◆ Exercise ◆
Wherever a line in the records below contains "Pembrokeshire", copy that line.

◆ Extracted records ◆

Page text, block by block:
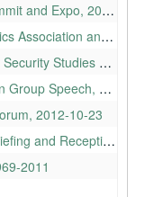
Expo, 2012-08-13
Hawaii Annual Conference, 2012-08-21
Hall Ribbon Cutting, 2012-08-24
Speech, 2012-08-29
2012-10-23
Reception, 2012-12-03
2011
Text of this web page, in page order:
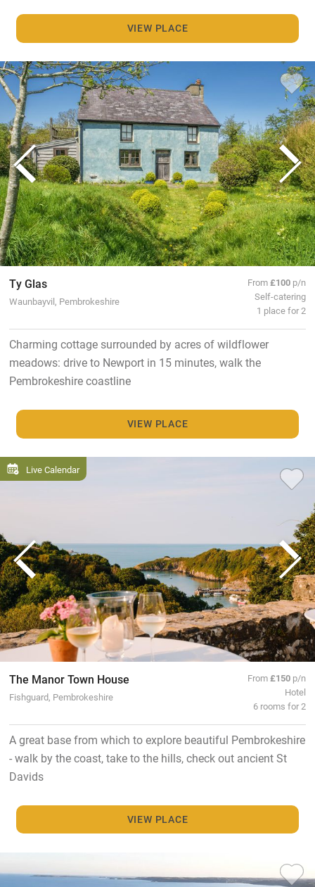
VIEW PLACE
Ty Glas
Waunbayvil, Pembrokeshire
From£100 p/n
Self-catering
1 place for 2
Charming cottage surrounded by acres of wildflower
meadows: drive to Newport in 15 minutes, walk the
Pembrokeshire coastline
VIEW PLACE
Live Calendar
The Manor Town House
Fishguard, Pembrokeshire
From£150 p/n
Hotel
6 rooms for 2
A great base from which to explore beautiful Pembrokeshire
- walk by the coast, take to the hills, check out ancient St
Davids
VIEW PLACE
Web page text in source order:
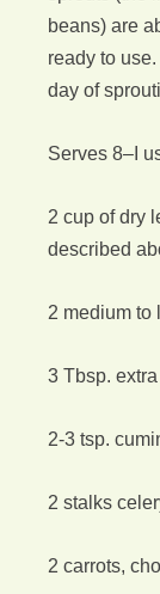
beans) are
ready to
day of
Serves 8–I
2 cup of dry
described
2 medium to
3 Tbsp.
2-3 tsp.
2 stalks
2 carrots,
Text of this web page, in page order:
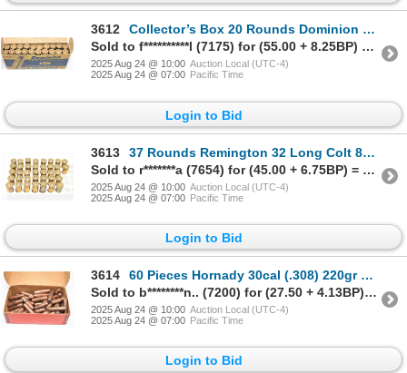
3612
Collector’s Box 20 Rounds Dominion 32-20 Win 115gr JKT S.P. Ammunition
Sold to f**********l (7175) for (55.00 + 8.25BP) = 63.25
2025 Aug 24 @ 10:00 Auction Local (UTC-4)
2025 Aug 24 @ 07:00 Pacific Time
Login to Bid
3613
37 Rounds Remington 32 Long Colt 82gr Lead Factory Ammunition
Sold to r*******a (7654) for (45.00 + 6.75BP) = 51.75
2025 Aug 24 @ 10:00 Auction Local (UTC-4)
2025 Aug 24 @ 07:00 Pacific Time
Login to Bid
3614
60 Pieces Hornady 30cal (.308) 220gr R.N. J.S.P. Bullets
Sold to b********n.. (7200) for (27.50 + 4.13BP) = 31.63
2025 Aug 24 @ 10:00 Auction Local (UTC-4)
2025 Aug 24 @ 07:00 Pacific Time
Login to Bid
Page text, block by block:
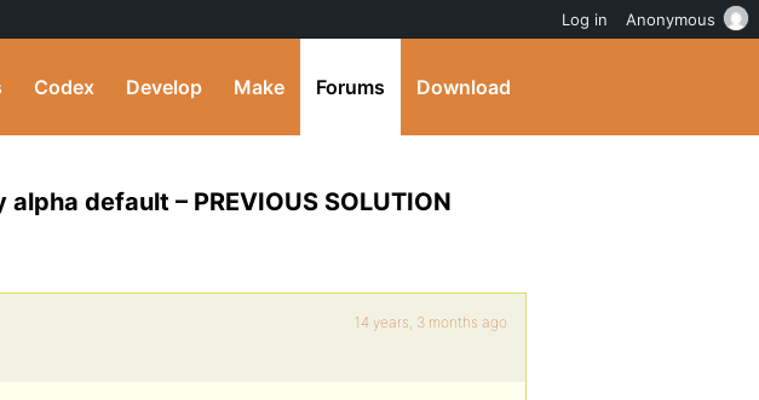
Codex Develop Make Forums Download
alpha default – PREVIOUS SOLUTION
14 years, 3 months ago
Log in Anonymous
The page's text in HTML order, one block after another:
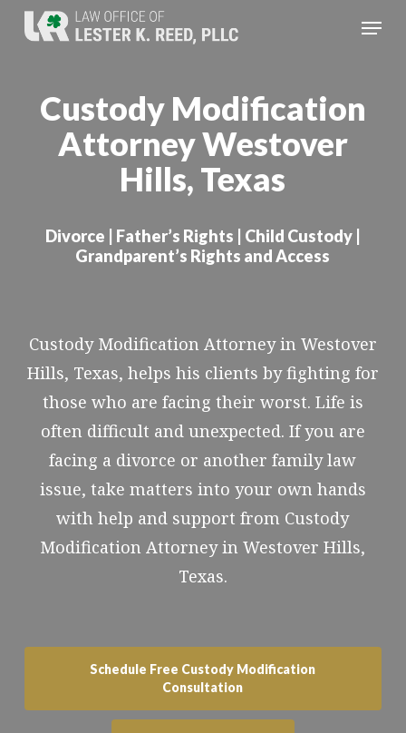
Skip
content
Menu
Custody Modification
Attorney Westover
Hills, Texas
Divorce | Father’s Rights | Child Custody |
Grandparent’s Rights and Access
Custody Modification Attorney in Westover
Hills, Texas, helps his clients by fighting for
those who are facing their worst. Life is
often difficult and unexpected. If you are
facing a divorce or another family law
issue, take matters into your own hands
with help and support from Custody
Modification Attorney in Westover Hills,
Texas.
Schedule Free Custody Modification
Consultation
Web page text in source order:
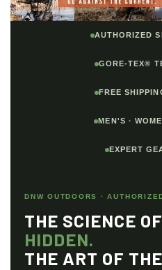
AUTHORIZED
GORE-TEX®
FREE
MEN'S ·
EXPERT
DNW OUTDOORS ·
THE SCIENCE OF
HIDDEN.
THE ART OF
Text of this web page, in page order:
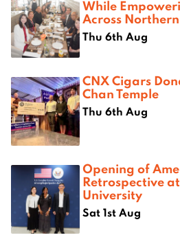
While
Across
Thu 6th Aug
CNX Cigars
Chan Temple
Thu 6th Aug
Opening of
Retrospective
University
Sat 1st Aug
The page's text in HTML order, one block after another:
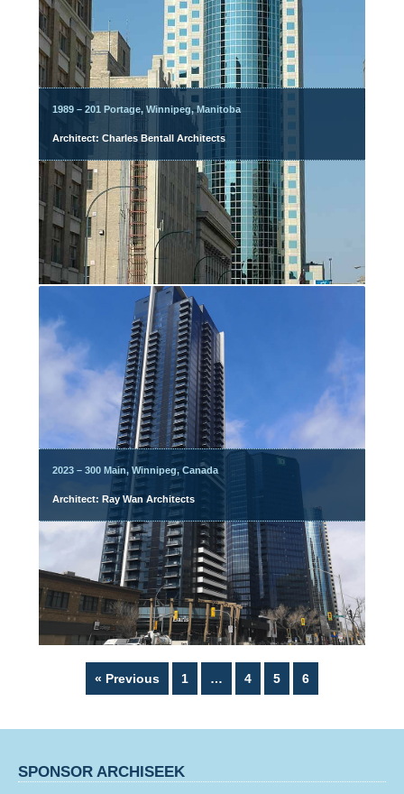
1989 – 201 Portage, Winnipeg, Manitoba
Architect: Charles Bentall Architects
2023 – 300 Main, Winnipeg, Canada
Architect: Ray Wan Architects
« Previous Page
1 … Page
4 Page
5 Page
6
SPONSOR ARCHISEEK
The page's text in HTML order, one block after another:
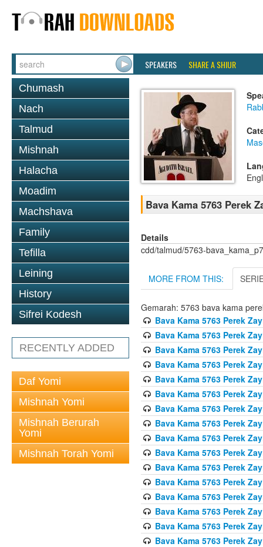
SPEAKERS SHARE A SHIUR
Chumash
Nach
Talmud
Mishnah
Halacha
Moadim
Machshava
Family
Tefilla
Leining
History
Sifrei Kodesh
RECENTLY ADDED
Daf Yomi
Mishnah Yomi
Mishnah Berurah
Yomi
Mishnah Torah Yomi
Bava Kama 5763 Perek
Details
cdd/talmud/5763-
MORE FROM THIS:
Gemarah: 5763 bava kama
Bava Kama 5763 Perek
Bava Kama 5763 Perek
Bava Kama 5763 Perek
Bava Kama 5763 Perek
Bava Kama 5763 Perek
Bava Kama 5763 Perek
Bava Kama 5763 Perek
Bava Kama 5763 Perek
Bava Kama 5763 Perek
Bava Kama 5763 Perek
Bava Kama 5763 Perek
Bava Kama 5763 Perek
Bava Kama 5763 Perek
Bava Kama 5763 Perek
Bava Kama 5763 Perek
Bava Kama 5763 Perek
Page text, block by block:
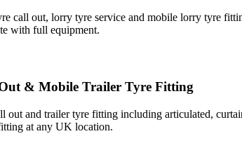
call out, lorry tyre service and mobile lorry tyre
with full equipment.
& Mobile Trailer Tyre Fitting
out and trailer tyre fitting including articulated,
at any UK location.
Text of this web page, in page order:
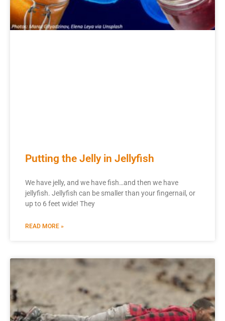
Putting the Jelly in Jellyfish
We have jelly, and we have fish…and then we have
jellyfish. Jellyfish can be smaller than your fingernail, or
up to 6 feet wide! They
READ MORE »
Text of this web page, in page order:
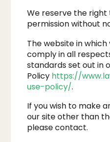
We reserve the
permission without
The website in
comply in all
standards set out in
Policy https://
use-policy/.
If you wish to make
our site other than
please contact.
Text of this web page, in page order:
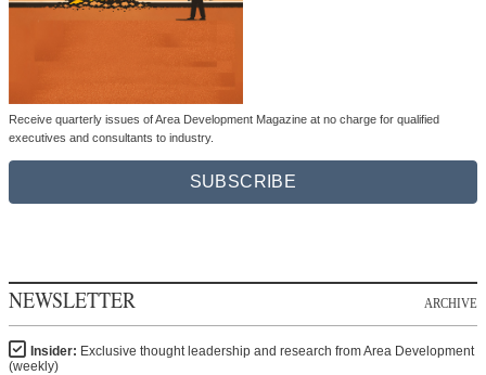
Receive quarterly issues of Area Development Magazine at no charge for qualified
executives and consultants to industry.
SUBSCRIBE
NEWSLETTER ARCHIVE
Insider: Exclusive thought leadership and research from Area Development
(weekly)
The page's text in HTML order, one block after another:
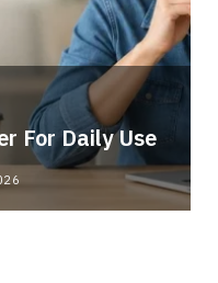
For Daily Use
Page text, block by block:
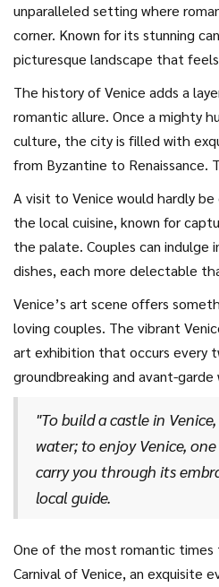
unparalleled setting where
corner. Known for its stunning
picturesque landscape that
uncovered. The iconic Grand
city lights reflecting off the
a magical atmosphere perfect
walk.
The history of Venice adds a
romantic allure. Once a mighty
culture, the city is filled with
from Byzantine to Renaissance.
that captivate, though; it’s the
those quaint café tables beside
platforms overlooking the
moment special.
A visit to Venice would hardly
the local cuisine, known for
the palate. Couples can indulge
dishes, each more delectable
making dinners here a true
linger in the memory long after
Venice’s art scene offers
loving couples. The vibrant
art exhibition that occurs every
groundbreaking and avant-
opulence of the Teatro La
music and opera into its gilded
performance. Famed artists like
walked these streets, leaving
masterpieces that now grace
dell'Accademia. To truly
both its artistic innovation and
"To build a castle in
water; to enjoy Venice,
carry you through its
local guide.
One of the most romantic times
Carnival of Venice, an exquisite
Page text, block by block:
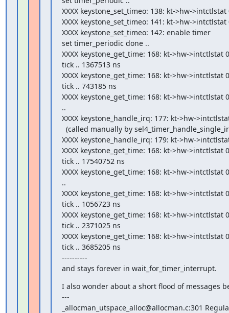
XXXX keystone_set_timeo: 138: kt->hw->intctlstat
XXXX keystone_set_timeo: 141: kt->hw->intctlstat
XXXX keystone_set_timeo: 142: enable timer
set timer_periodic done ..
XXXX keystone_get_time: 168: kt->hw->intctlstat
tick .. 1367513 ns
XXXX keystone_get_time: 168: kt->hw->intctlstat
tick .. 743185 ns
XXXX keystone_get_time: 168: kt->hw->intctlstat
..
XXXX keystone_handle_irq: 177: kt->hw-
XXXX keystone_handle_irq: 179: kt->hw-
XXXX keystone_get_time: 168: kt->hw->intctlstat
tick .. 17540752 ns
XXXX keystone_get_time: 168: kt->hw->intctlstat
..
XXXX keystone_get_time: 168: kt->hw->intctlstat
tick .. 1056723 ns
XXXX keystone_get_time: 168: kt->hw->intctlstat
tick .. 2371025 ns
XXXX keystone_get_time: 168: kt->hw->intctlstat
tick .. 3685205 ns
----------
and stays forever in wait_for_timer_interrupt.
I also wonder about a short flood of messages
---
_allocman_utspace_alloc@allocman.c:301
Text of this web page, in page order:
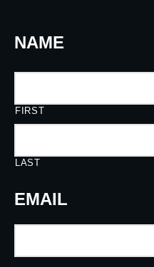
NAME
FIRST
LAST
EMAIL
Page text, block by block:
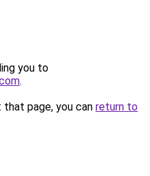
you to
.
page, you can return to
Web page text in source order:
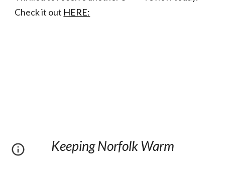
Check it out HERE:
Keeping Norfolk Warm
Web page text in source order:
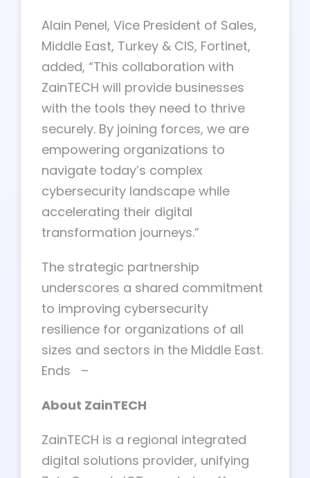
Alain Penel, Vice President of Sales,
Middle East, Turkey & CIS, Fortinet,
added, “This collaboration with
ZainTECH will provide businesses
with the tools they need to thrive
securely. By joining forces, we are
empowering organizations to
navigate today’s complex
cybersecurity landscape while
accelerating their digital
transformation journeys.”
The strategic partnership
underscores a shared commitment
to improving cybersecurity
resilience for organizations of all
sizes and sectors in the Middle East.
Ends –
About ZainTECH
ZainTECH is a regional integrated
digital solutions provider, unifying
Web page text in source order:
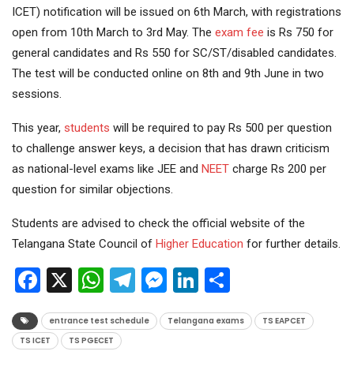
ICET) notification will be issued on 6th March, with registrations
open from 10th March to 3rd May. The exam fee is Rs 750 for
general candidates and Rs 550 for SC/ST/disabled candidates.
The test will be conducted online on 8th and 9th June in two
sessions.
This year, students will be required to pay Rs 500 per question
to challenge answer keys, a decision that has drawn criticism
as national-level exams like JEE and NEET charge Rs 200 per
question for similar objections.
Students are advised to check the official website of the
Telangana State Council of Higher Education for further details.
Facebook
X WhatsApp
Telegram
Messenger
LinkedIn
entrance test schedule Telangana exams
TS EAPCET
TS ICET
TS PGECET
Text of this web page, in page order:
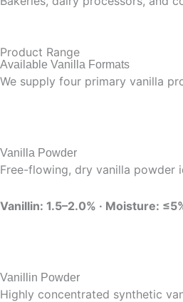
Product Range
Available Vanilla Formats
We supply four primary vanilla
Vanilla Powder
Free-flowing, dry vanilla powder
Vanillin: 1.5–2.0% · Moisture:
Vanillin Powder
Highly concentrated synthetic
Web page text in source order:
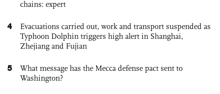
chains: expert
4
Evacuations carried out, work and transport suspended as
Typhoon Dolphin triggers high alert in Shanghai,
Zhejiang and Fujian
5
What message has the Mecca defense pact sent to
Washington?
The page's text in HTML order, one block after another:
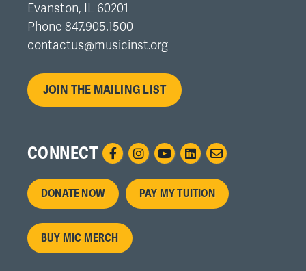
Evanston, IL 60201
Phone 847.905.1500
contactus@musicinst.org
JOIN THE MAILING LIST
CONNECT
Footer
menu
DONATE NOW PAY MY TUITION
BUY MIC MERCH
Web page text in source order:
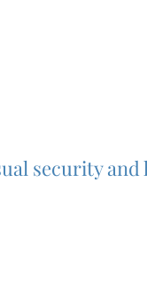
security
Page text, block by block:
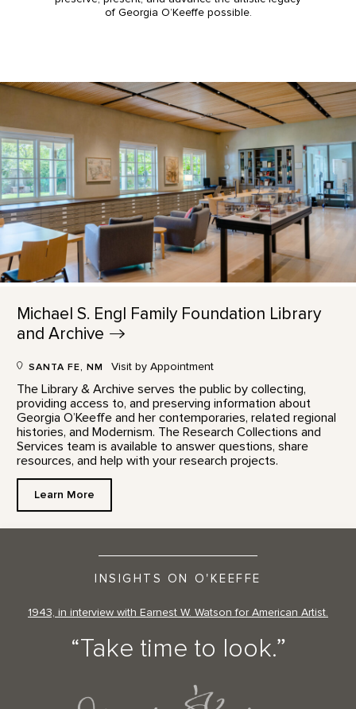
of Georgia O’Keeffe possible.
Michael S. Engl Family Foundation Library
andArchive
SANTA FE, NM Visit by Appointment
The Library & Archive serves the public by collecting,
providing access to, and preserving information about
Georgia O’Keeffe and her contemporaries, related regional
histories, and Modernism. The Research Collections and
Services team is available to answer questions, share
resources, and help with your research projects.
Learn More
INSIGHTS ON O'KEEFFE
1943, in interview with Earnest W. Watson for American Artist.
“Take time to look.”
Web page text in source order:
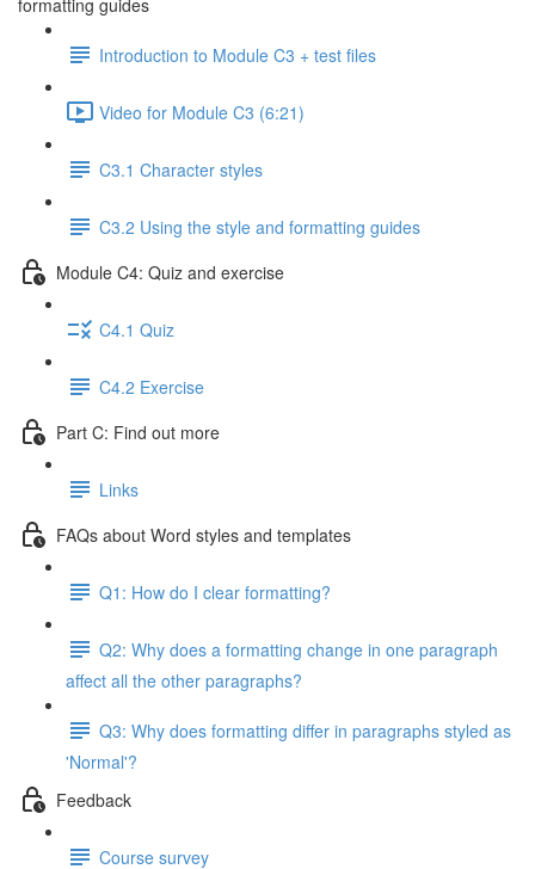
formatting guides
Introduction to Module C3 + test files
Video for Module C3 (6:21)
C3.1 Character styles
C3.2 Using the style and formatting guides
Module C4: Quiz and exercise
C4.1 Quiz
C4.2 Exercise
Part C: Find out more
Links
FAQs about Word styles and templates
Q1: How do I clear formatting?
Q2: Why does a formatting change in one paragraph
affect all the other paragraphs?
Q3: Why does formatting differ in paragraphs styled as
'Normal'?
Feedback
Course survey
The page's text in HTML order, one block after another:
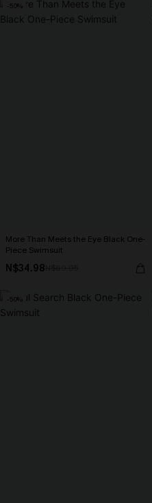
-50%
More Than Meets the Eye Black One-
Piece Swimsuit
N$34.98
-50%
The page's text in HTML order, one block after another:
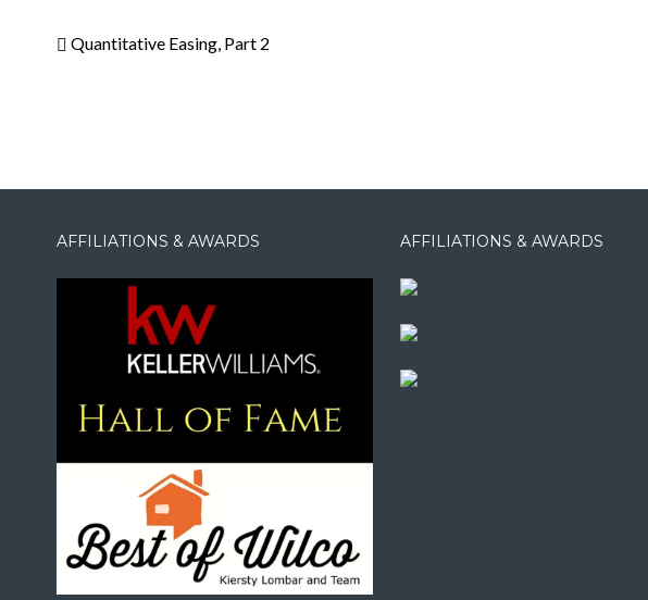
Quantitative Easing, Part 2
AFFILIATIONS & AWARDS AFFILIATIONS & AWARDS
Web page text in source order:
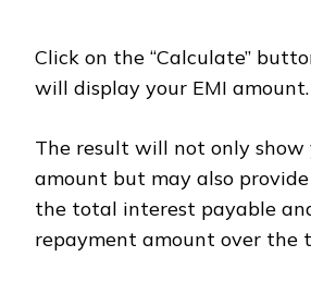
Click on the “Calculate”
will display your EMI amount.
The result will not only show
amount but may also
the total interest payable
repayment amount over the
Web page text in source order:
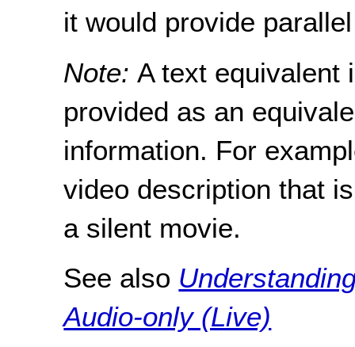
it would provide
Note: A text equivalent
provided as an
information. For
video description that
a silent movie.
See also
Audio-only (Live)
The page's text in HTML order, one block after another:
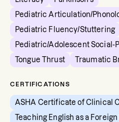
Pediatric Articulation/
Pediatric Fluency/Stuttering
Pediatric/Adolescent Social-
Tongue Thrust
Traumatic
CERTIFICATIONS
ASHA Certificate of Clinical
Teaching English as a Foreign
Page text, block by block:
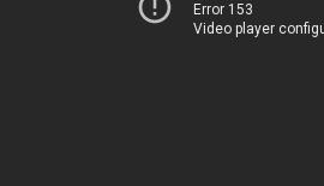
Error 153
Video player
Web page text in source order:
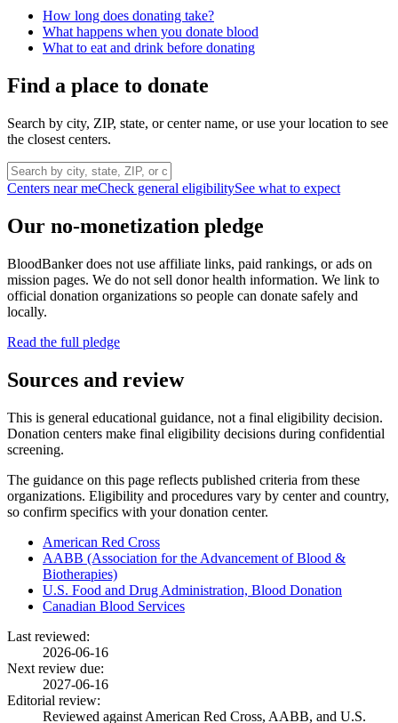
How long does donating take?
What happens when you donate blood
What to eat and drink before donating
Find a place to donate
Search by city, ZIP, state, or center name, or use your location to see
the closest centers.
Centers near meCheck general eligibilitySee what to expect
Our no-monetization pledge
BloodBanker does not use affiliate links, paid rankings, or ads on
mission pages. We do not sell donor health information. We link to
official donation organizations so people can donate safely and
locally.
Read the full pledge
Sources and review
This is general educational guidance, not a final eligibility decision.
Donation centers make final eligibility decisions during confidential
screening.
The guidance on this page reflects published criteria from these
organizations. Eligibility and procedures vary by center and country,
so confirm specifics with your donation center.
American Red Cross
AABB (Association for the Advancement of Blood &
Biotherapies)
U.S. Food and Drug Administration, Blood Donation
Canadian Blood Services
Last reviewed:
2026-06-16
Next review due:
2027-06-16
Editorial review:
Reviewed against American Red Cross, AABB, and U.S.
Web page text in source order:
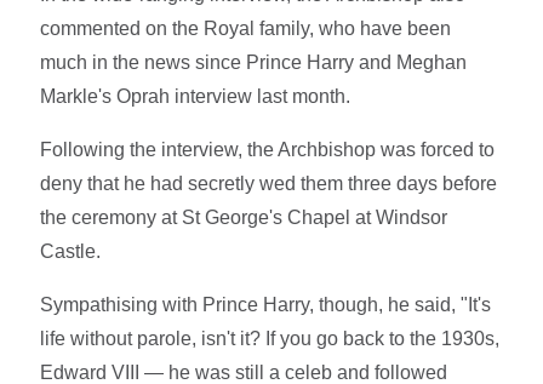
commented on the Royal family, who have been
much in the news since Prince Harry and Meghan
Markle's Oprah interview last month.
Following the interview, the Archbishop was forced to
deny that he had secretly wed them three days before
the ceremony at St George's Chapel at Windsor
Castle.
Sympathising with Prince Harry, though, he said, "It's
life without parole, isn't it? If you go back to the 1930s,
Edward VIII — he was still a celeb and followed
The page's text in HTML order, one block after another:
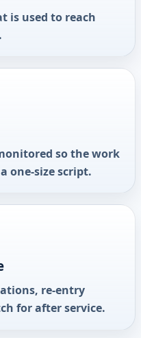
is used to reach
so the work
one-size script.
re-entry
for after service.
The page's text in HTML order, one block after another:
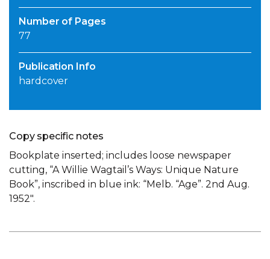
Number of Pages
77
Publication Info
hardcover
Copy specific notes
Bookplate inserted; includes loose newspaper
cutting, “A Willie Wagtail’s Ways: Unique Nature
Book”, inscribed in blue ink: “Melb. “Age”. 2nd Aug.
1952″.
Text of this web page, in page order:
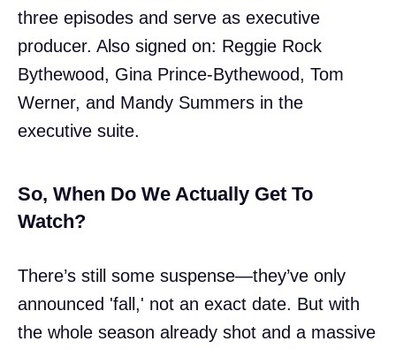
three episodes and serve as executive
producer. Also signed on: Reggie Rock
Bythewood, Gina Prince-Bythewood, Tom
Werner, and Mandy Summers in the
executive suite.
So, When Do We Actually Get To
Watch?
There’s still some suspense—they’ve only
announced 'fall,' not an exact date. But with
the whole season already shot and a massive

◆ Output of the exercise ◆
Waunbayvil, Pembrokeshire
Pembrokeshire coastline
Fishguard, Pembrokeshire
A great base from which to explore beautiful Pembrokeshire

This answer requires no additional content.